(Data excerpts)
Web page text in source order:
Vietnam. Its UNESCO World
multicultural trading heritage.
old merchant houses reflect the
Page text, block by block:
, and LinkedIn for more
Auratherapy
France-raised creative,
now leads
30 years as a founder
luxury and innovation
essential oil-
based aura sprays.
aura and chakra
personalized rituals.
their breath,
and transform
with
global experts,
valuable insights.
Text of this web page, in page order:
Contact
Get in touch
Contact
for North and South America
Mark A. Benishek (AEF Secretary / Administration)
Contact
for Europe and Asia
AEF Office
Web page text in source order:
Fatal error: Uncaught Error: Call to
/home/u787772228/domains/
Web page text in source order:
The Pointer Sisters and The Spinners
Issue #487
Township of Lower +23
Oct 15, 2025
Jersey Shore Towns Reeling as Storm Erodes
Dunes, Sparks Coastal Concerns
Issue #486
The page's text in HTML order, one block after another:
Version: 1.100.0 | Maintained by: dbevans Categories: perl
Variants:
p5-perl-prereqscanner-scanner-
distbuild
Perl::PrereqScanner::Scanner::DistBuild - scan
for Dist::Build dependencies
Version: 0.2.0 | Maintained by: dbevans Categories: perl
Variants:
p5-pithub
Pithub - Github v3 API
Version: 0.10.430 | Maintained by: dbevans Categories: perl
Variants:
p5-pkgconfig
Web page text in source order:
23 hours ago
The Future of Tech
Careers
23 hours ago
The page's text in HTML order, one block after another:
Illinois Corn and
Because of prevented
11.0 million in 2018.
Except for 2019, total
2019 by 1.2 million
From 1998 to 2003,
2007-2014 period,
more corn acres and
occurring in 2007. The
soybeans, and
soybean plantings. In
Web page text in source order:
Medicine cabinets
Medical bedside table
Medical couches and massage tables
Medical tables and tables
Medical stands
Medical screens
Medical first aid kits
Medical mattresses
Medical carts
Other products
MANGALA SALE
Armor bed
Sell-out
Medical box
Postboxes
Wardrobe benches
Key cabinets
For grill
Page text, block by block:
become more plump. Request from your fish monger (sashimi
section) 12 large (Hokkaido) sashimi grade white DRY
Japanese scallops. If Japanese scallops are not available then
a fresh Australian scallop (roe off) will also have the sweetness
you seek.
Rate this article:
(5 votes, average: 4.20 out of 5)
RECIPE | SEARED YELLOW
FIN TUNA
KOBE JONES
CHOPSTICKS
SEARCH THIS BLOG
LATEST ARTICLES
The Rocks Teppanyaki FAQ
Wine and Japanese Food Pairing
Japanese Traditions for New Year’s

WHAT IS NEEDED: Set down all of the entries again, keeping every line exactly as it is.

RESPONSE TO THE TASK:
Web page text in source order:
Vietnam. Its UNESCO World
multicultural trading heritage.
old merchant houses reflect the
Page text, block by block:
, and LinkedIn for more
Auratherapy
France-raised creative,
now leads
30 years as a founder
luxury and innovation
essential oil-
based aura sprays.
aura and chakra
personalized rituals.
their breath,
and transform
with
global experts,
valuable insights.
Text of this web page, in page order:
Contact
Get in touch
Contact
for North and South America
Mark A. Benishek (AEF Secretary / Administration)
Contact
for Europe and Asia
AEF Office
Web page text in source order:
Fatal error: Uncaught Error: Call to
/home/u787772228/domains/
Web page text in source order:
The Pointer Sisters and The Spinners
Issue #487
Township of Lower +23
Oct 15, 2025
Jersey Shore Towns Reeling as Storm Erodes
Dunes, Sparks Coastal Concerns
Issue #486
The page's text in HTML order, one block after another:
Version: 1.100.0 | Maintained by: dbevans Categories: perl
Variants:
p5-perl-prereqscanner-scanner-
distbuild
Perl::PrereqScanner::Scanner::DistBuild - scan
for Dist::Build dependencies
Version: 0.2.0 | Maintained by: dbevans Categories: perl
Variants:
p5-pithub
Pithub - Github v3 API
Version: 0.10.430 | Maintained by: dbevans Categories: perl
Variants:
p5-pkgconfig
Web page text in source order:
23 hours ago
The Future of Tech
Careers
23 hours ago
The page's text in HTML order, one block after another:
Illinois Corn and
Because of prevented
11.0 million in 2018.
Except for 2019, total
2019 by 1.2 million
From 1998 to 2003,
2007-2014 period,
more corn acres and
occurring in 2007. The
soybeans, and
soybean plantings. In
Web page text in source order:
Medicine cabinets
Medical bedside table
Medical couches and massage tables
Medical tables and tables
Medical stands
Medical screens
Medical first aid kits
Medical mattresses
Medical carts
Other products
MANGALA SALE
Armor bed
Sell-out
Medical box
Postboxes
Wardrobe benches
Key cabinets
For grill
Page text, block by block:
become more plump. Request from your fish monger (sashimi
section) 12 large (Hokkaido) sashimi grade white DRY
Japanese scallops. If Japanese scallops are not available then
a fresh Australian scallop (roe off) will also have the sweetness
you seek.
Rate this article:
(5 votes, average: 4.20 out of 5)
RECIPE | SEARED YELLOW
FIN TUNA
KOBE JONES
CHOPSTICKS
SEARCH THIS BLOG
LATEST ARTICLES
The Rocks Teppanyaki FAQ
Wine and Japanese Food Pairing
Japanese Traditions for New Year’s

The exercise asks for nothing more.